-- Available data follows --

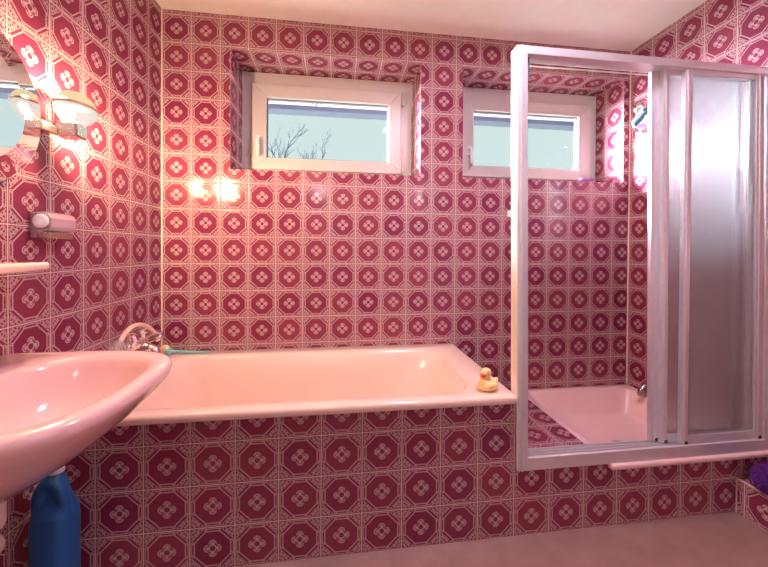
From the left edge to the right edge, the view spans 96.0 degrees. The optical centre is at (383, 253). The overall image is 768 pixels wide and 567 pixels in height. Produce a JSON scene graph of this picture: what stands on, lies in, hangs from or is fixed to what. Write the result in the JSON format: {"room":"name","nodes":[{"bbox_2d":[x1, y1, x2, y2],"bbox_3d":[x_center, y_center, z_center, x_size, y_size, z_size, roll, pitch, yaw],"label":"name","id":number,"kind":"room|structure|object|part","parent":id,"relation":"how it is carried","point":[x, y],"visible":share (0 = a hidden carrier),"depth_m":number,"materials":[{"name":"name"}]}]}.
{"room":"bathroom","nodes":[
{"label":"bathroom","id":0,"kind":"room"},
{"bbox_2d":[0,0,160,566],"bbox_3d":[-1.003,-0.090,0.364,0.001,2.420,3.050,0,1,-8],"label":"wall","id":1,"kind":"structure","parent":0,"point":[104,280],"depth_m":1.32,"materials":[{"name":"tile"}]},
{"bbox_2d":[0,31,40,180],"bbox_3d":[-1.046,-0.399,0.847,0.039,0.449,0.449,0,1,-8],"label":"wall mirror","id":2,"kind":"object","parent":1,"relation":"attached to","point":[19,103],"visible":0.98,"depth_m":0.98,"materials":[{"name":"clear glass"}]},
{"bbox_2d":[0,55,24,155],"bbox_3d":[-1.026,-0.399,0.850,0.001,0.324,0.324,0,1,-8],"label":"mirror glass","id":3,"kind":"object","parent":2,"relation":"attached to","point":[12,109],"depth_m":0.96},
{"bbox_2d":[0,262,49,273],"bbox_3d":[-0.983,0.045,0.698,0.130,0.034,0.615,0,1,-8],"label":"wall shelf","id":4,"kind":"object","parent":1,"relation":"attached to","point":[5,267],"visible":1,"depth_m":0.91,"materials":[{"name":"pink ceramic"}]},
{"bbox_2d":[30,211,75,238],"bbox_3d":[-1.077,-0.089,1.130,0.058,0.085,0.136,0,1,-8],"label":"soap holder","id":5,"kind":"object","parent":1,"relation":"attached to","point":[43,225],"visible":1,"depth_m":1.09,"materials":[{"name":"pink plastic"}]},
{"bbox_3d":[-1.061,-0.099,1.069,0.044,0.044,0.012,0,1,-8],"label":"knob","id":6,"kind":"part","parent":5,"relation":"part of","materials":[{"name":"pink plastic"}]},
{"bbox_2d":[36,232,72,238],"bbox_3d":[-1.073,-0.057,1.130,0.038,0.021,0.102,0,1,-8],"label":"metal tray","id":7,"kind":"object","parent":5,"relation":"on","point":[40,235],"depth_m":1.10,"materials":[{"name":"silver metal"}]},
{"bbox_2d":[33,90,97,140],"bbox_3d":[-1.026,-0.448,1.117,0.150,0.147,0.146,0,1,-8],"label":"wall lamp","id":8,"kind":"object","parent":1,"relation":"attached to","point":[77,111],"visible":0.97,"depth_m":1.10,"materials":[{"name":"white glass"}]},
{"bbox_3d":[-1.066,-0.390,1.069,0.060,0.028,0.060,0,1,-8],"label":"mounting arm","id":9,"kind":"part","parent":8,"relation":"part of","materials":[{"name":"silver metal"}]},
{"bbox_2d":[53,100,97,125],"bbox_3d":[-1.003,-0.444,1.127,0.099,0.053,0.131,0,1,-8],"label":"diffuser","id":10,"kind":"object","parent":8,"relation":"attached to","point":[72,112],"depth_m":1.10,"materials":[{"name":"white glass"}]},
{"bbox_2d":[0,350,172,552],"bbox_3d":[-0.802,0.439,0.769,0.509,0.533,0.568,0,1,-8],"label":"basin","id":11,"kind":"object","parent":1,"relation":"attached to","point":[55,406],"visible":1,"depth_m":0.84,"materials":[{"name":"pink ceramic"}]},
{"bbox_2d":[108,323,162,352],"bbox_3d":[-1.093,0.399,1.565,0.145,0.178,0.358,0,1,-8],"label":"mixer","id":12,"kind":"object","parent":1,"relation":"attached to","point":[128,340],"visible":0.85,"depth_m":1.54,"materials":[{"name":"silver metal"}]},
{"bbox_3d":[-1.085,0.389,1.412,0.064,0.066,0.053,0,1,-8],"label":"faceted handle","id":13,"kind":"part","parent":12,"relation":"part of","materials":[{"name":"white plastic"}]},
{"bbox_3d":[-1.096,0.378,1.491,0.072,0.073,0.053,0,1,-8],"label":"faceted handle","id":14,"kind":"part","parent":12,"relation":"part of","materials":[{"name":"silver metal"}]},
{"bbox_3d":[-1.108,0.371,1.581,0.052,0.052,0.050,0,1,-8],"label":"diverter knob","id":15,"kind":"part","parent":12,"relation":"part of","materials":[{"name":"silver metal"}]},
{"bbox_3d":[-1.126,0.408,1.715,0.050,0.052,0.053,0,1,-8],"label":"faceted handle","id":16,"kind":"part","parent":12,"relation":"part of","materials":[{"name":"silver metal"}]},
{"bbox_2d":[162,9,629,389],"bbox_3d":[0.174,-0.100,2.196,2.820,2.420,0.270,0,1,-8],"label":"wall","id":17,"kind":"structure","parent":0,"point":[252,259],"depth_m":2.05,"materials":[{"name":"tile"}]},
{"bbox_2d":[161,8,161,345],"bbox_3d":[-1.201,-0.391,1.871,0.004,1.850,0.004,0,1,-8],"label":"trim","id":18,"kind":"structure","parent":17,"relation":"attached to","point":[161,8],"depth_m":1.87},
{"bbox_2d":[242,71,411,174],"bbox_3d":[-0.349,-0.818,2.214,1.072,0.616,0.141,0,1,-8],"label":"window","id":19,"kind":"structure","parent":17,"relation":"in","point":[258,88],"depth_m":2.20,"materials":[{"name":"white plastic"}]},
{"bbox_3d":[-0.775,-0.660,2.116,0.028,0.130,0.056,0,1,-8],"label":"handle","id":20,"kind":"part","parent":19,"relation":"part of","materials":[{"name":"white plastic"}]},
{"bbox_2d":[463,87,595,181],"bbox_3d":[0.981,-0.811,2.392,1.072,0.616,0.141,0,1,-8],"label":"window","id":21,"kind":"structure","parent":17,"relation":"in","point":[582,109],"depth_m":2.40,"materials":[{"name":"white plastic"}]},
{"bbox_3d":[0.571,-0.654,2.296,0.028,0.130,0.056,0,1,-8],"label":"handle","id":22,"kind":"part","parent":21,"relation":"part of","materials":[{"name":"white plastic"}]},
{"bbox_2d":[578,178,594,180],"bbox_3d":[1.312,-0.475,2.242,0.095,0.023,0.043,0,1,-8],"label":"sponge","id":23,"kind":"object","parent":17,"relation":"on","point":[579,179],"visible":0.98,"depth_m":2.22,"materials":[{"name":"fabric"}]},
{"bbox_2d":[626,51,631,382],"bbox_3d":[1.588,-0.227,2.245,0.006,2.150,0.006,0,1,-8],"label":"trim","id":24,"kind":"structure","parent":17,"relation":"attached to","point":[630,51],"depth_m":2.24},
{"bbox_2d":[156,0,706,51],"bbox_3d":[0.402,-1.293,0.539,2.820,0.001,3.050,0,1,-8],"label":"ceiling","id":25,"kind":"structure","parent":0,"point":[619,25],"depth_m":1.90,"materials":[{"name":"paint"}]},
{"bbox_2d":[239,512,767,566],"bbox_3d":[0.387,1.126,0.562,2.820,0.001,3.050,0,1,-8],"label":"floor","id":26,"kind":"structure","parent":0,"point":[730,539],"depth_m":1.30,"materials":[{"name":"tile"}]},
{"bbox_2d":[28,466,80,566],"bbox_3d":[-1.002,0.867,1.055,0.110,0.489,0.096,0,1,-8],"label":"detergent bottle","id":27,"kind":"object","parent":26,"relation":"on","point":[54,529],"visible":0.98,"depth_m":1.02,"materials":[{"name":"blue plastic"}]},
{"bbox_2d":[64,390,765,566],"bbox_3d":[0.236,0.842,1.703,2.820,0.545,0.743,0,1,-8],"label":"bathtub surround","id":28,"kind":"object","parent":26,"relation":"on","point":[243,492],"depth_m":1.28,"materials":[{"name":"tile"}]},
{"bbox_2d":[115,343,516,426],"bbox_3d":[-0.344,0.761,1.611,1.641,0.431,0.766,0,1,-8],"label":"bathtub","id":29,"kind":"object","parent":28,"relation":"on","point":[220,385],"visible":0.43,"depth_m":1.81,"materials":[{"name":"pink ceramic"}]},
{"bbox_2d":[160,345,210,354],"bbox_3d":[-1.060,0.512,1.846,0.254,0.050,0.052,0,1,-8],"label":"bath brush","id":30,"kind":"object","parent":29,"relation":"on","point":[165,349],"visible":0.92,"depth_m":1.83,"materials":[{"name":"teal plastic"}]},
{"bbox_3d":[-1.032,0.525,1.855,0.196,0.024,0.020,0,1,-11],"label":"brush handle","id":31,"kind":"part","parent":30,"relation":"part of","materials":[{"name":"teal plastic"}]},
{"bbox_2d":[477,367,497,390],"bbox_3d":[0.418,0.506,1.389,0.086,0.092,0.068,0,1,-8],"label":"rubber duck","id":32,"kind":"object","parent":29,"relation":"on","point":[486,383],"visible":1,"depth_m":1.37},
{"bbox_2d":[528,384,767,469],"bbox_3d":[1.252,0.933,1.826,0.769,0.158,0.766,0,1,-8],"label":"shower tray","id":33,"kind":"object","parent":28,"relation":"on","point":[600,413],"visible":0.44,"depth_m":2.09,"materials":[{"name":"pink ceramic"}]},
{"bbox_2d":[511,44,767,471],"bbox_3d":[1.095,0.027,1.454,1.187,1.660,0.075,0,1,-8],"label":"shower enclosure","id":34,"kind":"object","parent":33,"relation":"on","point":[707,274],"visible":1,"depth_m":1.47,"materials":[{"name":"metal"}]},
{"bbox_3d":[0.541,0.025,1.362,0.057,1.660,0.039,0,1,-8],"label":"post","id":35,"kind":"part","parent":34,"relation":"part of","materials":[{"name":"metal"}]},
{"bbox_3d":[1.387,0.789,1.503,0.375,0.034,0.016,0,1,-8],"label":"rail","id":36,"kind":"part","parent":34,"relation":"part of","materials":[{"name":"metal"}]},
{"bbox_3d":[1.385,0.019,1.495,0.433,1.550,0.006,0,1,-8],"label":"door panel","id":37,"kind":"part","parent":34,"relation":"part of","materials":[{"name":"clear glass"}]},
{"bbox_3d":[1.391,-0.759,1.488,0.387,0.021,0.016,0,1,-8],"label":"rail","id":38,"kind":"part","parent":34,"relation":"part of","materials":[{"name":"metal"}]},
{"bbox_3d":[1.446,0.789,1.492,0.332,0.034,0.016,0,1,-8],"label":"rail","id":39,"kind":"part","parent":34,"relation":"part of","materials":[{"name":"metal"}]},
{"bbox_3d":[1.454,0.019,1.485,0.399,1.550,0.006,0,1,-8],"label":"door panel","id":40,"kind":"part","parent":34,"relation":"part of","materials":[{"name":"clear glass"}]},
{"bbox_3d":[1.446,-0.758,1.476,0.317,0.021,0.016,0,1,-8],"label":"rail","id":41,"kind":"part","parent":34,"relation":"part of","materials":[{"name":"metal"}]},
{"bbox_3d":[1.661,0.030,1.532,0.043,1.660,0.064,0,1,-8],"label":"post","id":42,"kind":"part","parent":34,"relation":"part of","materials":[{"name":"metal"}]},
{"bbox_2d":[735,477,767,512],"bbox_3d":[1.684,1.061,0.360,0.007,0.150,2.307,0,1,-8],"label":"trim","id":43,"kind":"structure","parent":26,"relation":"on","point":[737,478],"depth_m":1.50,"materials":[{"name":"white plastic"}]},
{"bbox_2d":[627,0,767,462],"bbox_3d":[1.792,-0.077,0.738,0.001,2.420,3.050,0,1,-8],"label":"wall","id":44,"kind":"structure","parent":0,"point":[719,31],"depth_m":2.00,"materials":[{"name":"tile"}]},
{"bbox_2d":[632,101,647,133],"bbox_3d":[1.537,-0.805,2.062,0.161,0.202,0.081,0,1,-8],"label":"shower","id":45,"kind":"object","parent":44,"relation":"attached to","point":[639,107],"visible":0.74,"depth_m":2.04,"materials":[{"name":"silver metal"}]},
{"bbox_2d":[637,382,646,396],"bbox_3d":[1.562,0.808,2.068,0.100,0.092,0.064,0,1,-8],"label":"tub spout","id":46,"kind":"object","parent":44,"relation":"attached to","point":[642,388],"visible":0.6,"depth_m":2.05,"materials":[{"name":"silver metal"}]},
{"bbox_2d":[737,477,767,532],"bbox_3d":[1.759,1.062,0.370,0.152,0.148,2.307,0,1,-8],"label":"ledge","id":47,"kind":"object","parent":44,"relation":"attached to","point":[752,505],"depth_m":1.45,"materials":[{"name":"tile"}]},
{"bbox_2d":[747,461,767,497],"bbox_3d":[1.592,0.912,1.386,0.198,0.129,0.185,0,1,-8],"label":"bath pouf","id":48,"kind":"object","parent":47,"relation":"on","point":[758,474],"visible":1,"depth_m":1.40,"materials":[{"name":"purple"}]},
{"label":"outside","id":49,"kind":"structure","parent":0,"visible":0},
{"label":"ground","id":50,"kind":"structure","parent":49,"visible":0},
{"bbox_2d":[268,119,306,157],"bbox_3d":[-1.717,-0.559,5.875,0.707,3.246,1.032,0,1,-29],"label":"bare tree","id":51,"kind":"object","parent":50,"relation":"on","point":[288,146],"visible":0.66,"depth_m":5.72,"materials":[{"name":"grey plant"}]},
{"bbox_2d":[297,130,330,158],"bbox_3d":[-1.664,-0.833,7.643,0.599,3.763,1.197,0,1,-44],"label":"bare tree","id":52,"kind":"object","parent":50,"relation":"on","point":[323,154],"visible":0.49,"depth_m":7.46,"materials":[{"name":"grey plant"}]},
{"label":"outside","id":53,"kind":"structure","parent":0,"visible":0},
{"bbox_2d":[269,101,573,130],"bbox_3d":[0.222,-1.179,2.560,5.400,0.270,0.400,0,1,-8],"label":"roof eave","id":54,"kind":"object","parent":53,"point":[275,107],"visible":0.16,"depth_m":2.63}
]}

-- Available data concluded --

=== Task requirements ===
Only lines holding the word "tray" are wanted here; copy each from the listing.

=== Task output ===
{"bbox_2d":[36,232,72,238],"bbox_3d":[-1.073,-0.057,1.130,0.038,0.021,0.102,0,1,-8],"label":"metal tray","id":7,"kind":"object","parent":5,"relation":"on","point":[40,235],"depth_m":1.10,"materials":[{"name":"silver metal"}]},
{"bbox_2d":[528,384,767,469],"bbox_3d":[1.252,0.933,1.826,0.769,0.158,0.766,0,1,-8],"label":"shower tray","id":33,"kind":"object","parent":28,"relation":"on","point":[600,413],"visible":0.44,"depth_m":2.09,"materials":[{"name":"pink ceramic"}]},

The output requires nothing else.